Dataset entries:
________________

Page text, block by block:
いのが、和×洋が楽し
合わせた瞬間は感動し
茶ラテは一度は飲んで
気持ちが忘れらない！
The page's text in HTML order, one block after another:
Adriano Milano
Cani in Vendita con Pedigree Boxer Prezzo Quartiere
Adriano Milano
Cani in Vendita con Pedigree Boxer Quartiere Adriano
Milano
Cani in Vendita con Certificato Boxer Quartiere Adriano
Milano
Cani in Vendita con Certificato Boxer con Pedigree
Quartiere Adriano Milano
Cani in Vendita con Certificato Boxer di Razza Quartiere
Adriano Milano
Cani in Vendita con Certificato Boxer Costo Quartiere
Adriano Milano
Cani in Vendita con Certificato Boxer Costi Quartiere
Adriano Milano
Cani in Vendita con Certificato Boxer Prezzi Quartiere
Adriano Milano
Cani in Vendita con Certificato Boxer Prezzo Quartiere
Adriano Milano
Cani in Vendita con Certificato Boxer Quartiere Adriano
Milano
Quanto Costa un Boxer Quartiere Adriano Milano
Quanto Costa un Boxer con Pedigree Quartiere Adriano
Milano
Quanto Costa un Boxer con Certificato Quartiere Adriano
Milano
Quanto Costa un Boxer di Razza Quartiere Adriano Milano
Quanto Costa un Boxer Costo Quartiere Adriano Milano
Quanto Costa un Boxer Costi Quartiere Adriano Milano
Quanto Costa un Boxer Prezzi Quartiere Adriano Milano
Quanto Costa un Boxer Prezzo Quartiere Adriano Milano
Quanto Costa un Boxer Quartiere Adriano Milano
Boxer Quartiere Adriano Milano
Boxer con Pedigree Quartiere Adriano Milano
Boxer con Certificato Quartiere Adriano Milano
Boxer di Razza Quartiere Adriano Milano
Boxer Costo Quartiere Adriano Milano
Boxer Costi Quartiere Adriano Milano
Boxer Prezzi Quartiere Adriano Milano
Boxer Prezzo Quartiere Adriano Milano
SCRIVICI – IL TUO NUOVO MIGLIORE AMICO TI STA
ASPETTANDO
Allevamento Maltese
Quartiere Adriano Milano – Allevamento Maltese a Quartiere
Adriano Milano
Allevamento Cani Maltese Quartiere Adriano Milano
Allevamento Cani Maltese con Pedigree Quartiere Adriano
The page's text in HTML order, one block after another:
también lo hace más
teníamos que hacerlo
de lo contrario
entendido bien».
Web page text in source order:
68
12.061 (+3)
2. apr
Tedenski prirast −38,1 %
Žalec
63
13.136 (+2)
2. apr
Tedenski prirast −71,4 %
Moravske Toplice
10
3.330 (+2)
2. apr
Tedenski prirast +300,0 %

________________

Task goal:
Where a line contains the word "Costo", copy that line from the listing above.

Solution:
Cani in Vendita con Certificato Boxer Costo Quartiere
Quanto Costa un Boxer Costo Quartiere Adriano Milano
Boxer Costo Quartiere Adriano Milano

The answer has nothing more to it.